Periodontal infection and preterm birth: successful periodontal therapy reduces the risk of preterm birth
Article first published online: 11 MAR 2011
© 2011 The Authors BJOG An International Journal of Obstetrics and Gynaecology © 2011 RCOG
BJOG: An International Journal of Obstetrics & Gynaecology
Volume 118, Issue 5, page 635, April 2011
How to Cite
Di Mario, S., Spettoli, D., Alessandrini, C., Erenbourg, A., Ronfani, L. and Basevi, V. (2011), Periodontal infection and preterm birth: successful periodontal therapy reduces the risk of preterm birth. BJOG: An International Journal of Obstetrics & Gynaecology, 118: 635. doi: 10.1111/j.1471-0528.2011.02913.x
- Issue published online: 11 MAR 2011
- Article first published online: 11 MAR 2011
- Accepted 17 December 2010.
Despite the great interest in reading the paper from Jeffcoat et al.1 on the treatment of periodontal infection and preterm birth, a few methodological issues in the study design and interpretation raise doubts on the validity of its conclusion. The aim of the paper was to assess the effect of periodontal therapy in reducing the risk of preterm birth and it concluded that the treatment successfully decreased the incidence of preterm birth.
The study was originally designed as a randomised controlled trial. Nevertheless the effectiveness of periodontal therapy is only demonstrated in a nonrandomised comparison between subgroups within the study population: women treated successfully compared with women treated without success. Therefore, there is no certainty that the two populations were comparable with respect to known and unknown confounding factors.
Although the authors claimed that they would have conducted a stratified analysis based on severity of periodontal disease (mild versus moderate or severe) and previous preterm birth, such an analysis has neither been published nor commented on. Previous preterm delivery is a well-recognised risk factor for preterm birth and not considering it in such an analysis creates a major methodological issue, particularly as the comparison was carried out between two nonrandomised groups.
Furthermore, the study indicated a preterm rate of 49% (52.4% among treated women and 45.6% among untreated women), well above the 4.9% rate of the Periodontal Infections and Prematurity Study (PIPS),2 of which the present study is part. As 55% of the PIPS population is represented by the study population in Jeffcoat et al., such a huge discrepancy is not understandable and the authors have not commented on it to justify such a difference.

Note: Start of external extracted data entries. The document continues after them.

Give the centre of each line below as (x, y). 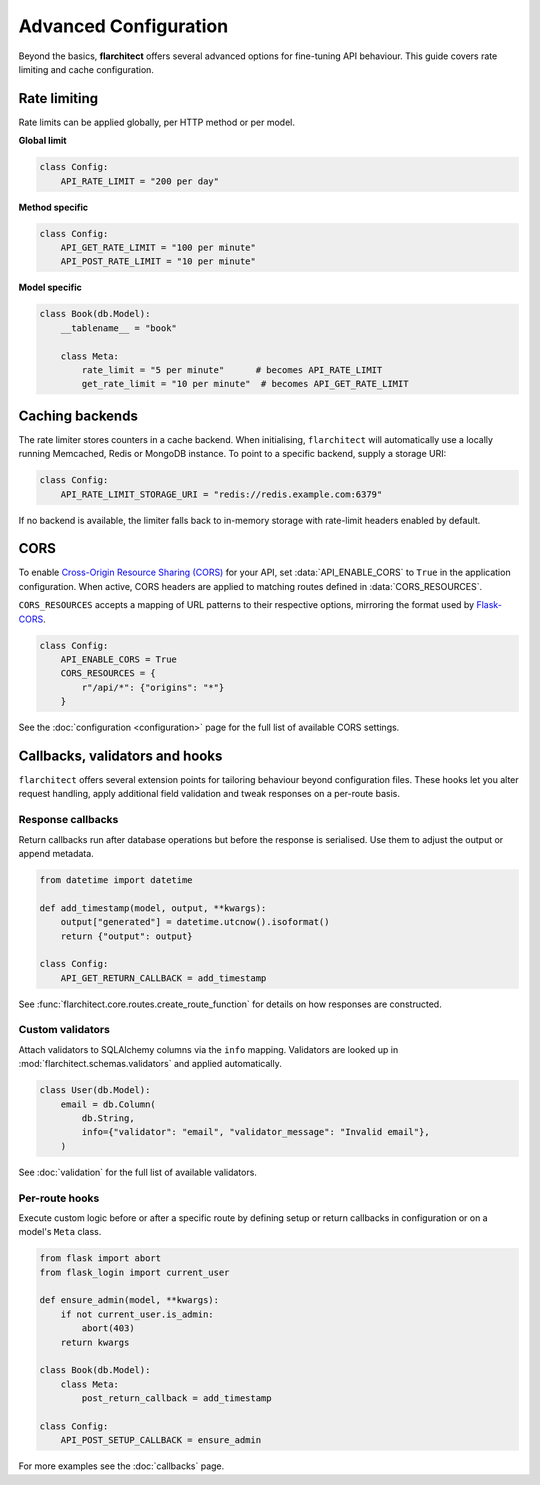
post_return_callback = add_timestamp (176, 1398)
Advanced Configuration (123, 26)
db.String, (108, 1118)
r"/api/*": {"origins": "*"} (153, 687)
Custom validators (64, 1030)
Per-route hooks (59, 1198)
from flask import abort (100, 1258)
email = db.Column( (108, 1104)
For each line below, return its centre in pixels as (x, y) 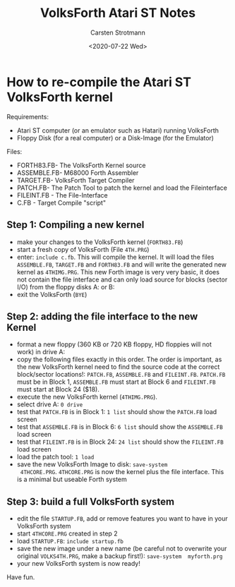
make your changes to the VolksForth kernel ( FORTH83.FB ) (100, 242)
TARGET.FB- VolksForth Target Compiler (76, 180)
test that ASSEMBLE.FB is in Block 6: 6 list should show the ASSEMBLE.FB (120, 427)
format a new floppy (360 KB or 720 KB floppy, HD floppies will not (114, 344)
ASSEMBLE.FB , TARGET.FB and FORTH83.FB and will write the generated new (122, 264)
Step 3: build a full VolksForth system (90, 501)
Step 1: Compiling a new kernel (76, 225)
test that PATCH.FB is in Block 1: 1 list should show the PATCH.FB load (117, 412)
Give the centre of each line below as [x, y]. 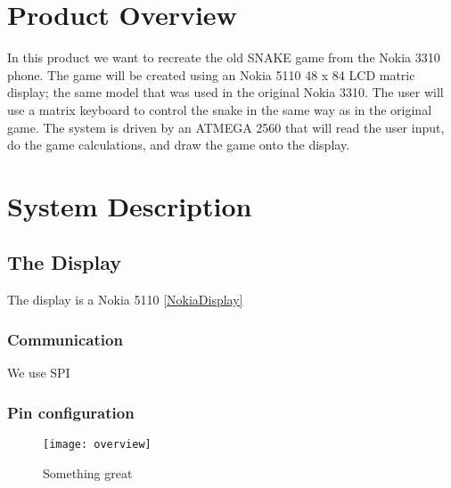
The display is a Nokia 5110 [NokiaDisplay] [125, 300]
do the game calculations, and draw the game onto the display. [179, 145]
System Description [130, 205]
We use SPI [39, 373]
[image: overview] [97, 444]
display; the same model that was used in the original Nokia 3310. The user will [225, 92]
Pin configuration [71, 412]
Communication [65, 339]
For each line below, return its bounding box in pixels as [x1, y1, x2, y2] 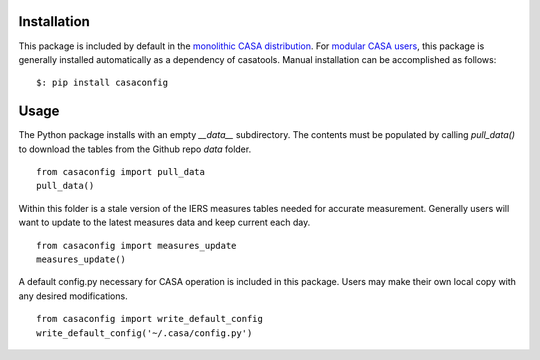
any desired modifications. [18, 290, 129, 302]
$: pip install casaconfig [36, 77, 169, 89]
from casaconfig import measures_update [36, 240, 237, 251]
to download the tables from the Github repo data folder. [18, 143, 252, 155]
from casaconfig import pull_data [36, 166, 205, 177]
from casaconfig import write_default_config [36, 313, 264, 325]
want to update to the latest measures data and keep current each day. [18, 216, 311, 229]
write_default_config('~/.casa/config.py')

Finally, the conclusions of the present study are not consistent with evidence from previous studies:2–4 the authors explained the difference by the diverse inclusion criteria (women were selected only if they showed at least three sites with 4 mm or more of attachment loss) and the fact that only successful treatment of periodontal disease should be considered to assess treatment efficacy in reducing preterm birth.
In our opinion there is an alternative explanation: the applied study design does not permit the control of confounders and bias and therefore the lack of randomisation and of control for previous preterm birth hinders the validity of this study.